GF_Landsat = GF_Landsat.map(scaleError);

b. Visualization of HISTARFM data

Once the HISTARFM dataset is prepared, the RGB gap-filled Landsat reflectance mosaic filtered to a specific month and its first band error are displayed considering their visualization parameters.

// Set map options.
Map.setOptions('HYBRID');
Map.setCenter(14.76, 49.28, 4);

// Subset a single month for display (e.g.
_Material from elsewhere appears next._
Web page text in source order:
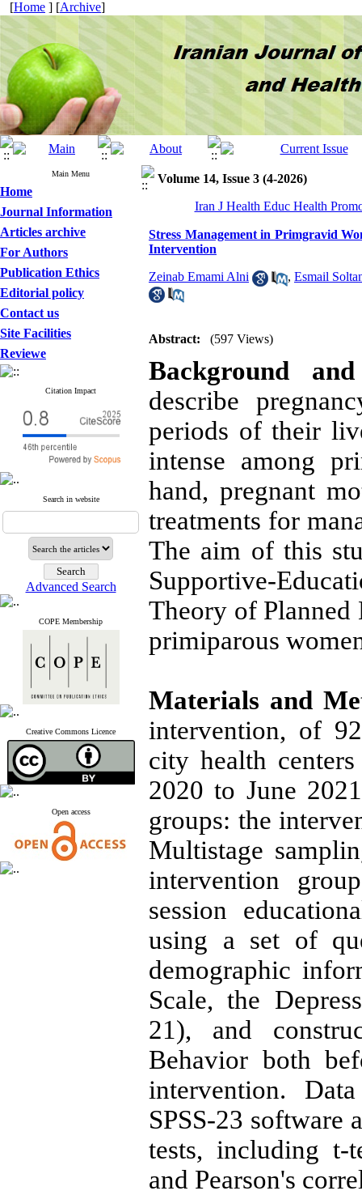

July, the 7th month).
var julyImg = GF_Landsat.filter(ee.Filter.eq('month', 7));

// Display the RGB gap-filled Landsat reflectance mosaic to the map.
var imageVisParam = {
  'opacity': 1,
  'bands': ['B3_mean_post', 'B2_mean_post', 'B1_mean_post'],
  'min': 0,
  'max': 2500,
  'gamma': 1
};
Map.addLayer(julyImg, imageVisParam, 'example July RGB');

// Display the error gap-filled Landsat reflectance mosaic to the map.
var imageVisParam =
    {'opacity': 1, 'bands': ['P1_postSD'], 'min': 0, 'max': 200, 'gamma': 1};
Map.addLayer(GF_Landsat, imageVisParam, 'example error B1');

Example of a mosaic of the HISTARFM data over Europe for a given date

2. Calculate the timing and value of the maximum NDVI

The Normalized Difference Vegetation Index (NDVI) is the most widely used among the vast options of remotely sensed vegetation indices. The annual maximum value of NDVI is especially relevant in many studies as it represents the best status the vegetation can achieve in a growing season related to characteristics such as biomass, health, and photosynthetic capacity. To achieve this goal, the gap-free observations provided by the HISTARFM to correctly track vegetation phenology are very beneficial.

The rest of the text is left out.